Information on the RDB release of the CSJ-Core

We have published Version 2.0 of the RDB data (referred to below as CSJ-RDB) for the CSJ "Core" (around 45 hours, 500,000 words). While the RDB files contain all the basic information found in the CSJ XML documents, some additions and corrections have been made. See below for more information.

In addition, the CSJ-RDB will be provided for those who already have the CSJ (1st-4th editions).

Please note that the CSJ-RDB is not released stand-alone.

Outline of the CSJ-RDB

In the CSJ, a large amount of information (annotation) for use in research is included, such as morphological information, dependency structure information, segmental sound information, and prosodic information. In order to perform analysis related to this plurality of information efficiently, a data format which expresses the associations between the various types information is required. Thusfar, the CSJ has provided this information to the user in an integrated fashion via XML files (CSJ-XML). However, the data structure of CSJ-XML is quite complex, and can be cumbersome to use for users lacking programming experience.

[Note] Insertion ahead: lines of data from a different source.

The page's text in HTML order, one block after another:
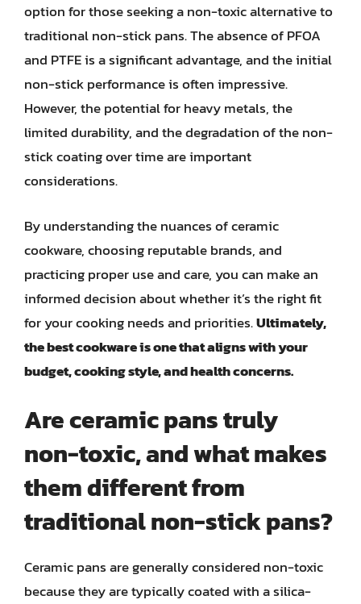
option for those seeking a non-toxic alternative to
traditional non-stick pans. The absence of PFOA
and PTFE is a significant advantage, and the initial
non-stick performance is often impressive.
However, the potential for heavy metals, the
limited durability, and the degradation of the non-
stick coating over time are important
considerations.
By understanding the nuances of ceramic
cookware, choosing reputable brands, and
practicing proper use and care, you can make an
informed decision about whether it’s the right fit
for your cooking needs and priorities.Ultimately,
the best cookware is one that aligns with your
budget, cooking style, and health concerns.
Are ceramic pans truly
non-toxic, and what makes
them different from
traditional non-stick pans?
Ceramic pans are generally considered non-toxic
because they are typically coated with a silica-
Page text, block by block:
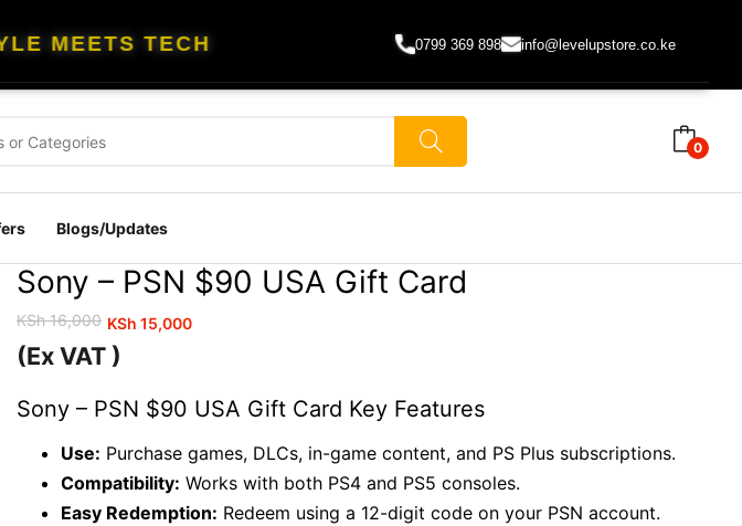
MEETS TECH 0799 369 898 info@levelupstore.co.ke
0
Blogs/Updates
Sony – PSN $90 USA Gift Card
KSh16,000
Original
price
was:
KSh 16,000.
KSh 15,000
Current
price
is:
KSh 15,000.
(Ex VAT )
Sony – PSN $90 USA Gift Card Key Features
Use: Purchase games, DLCs, in-game content, and PS Plus subscriptions.
Compatibility: Works with both PS4 and PS5 consoles.
Easy Redemption: Redeem using a 12-digit code on your PSN account.

Therefore, it was decided to publish a RDB (hereafter CSJ-RDB) containing mainly the data from the CSJ-XML in a format that shows the relationship between the different types of information. The RDB (relational database) is a database composed of a number of tables associated with each other. Individual data elements will be presented in tables (in rows and columns), a more intuitive and easily grasped format compared to the XML. Also, because all tables are associated with each other, unlike the previous case where data points are provided separately, it is relatively easy to perform searches related to a plurality of information.

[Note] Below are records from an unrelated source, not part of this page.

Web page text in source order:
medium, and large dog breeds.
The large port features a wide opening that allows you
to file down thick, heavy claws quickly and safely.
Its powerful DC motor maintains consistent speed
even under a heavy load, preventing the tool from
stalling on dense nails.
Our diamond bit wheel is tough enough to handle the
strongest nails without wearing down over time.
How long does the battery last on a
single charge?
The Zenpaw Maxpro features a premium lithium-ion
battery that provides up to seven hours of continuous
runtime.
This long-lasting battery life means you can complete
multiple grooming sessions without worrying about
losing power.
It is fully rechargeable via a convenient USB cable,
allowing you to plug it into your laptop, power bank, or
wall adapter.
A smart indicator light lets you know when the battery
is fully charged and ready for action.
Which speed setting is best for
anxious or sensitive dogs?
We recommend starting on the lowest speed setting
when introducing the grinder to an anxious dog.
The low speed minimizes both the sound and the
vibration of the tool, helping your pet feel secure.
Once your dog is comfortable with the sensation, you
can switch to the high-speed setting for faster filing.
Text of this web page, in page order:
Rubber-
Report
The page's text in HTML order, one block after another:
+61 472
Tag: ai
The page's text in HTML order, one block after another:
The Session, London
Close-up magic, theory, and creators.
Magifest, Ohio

Please note that the CSJ-RDB is particularly focused on the numerous types of data for research use found in the CSJ core data set (Approximately 45 hours, 500,000 words). Please see the following for more information on the CSJ core.

See: "Overview of the Corpus of Spontaneous Japanese" (In Japanese)

Outline of the data representation scheme

The CSJ-RDB annotation is made up of elements that describe the many units in the utterance (i.e. segments), and links which describe the relationships between the units.

The units are organized as shown in Figure 1, which also shows the connections between them. These tables are called 'Segment tables'. Additionally, the parent-child relationships of the units are represented in tables called 'Parent-child relationship' tables.

Segment tables

Each of the units in Figure 1 is a segment table describing one of the elements of the discourse.

The following information is common to all tables: the discourse ID, individual unit ID, unit start time, unit end time, and speaker label. In addition to this common information, information specific to each unit is also given (for example part of speech information for short unit words). Figure 2 shows and example of a segment table giving information on partial units and clauses.

Parent-child relationship tables

The parent-child relationship tables, based on the relationships shown in Figure 1, are representations of parent-child relationships using pairs of discourse and unit IDs. For example, in Figure 2 there is a clause unit table and a clause table; because these two are related, a parent-child relationship table is provided which shows how the two correspond.

Figure 2. Examples of segment tables and parent-child relationship tables

By using this parent-child relationship table you could, for example, perform searches that retrieved the final clause unit's length, or that returned the clause unit found 10 units before that. Because other types of relationships are also described, you could for example find the prefix of the short unit word in the final clause of the final clause unit.

Other tables

　In addition to segment tables and parent-child relationship tables, there are also sub-segment tables, link tables, and meta-information tables.

See: The structure of the CSJ-RDB

The implementation methods and usage of the CSJ-RDB

The CSJ-RDB is implemented in SQLite. SQLite is available as a standalone engine without the need for a server.

In order to take advantage of the CSJ-RDB, you will have to create search strings using the SQL language. It is relatively easy to learn this language compared to a full programming language, and there is also software which creates search statements via GUI (graphic user interface) for beginners.